Jeffrey relishing TV clash with Reds
Published 20/09/2007 | 08:38
Even after winning five Championships in his ten years as Linfield manager, David Jeffrey is beginning to get excited as the kick-off of the Irish Premier League season looms.
That's because the start of this season's campaign has a special feel. The Blues defence of the title commences, not on Saturday as usual with the rest of the teams in the league, but over 48 hours later on a Monday night.
Over the last three seasons Linfield have been used to playing in Setanta Sports Cup games on Monday evenings, but Irish League games on the first night of the week are unheard of.
Now that Sky Sports are on-board, with an agreement to screen at least five games over the course of the season, teams taking part in those games will have to agree to changes in kick-off times.
There are unlikely to be too many complaints about that, least of all from Jeffrey, as he looks forward to the trip to Cliftonville for the league opener, even after losing 2-0 against the Reds in the County Antrim Shield at Windsor Park on Tuesday night.
" The start to the league couldn't be better," said Jeffrey.
" It's a night game, Sky Sports are covering it, we're away to Solitude, TV cameras. It has everything.
"It is great for the players to get an opportunity to put their wares on show right throughout the World, not just in Britain, this game can be seen throughout the World and it provides a fantastic opportunity for them.

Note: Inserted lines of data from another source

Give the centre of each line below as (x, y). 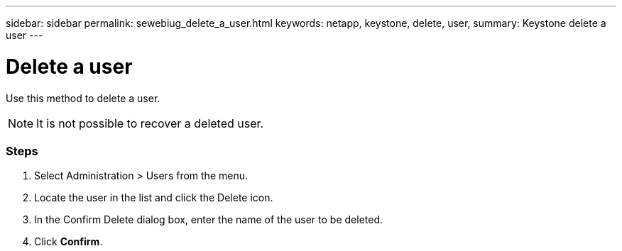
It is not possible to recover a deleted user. (150, 123)
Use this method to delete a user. (83, 98)
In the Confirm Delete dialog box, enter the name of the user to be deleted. (208, 220)
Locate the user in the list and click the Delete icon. (154, 198)
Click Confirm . (69, 242)
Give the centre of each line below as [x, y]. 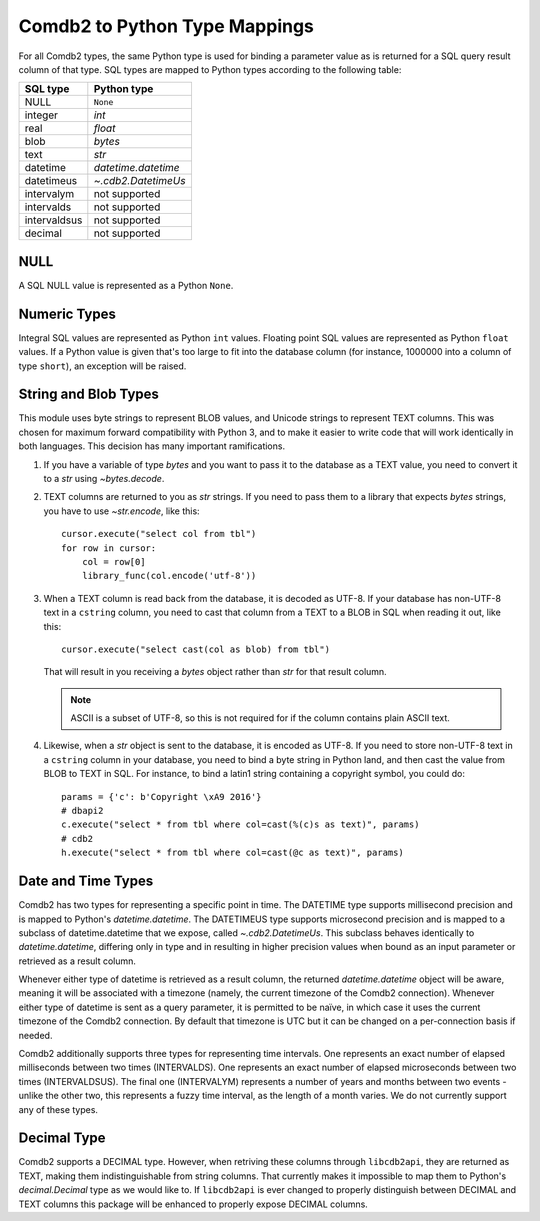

"There is a special buzz about the league because that is ultimately the bar by which you judge your standard.
"You always look to how you've performed in the league. Cups are great; but the league is your bread and butter and you want to see, 'how well have I done over the season?' Can you win the league? Can you qualify for Europe."
Monday's game will be Linfield's tenth visit to Solitude since their exile from the north-Belfast venue for fear of trouble was ended. The fact that the previous games have passed without incident and Sky Sports now want to screen a meeting between the sides shows just how far Northern Ireland in general and local football in particular has move on since the Autumn of 1998 when the Blues returned after more than 25 years.
And the fact that his team haven't lost there in a lot longer than that means Jeffrey has no fear of taking on the Reds in their own backyard.
"Our record up there is excellent," said Jeffrey.
"I don't think that means we go with any extra confidence because we go with confidence all the time, but we never go conceited or being big time, we never say what we are going to do but we go with confidence because of the ability in the side.
"You only have to look at our league record over the last lot of years and it is pretty impressive."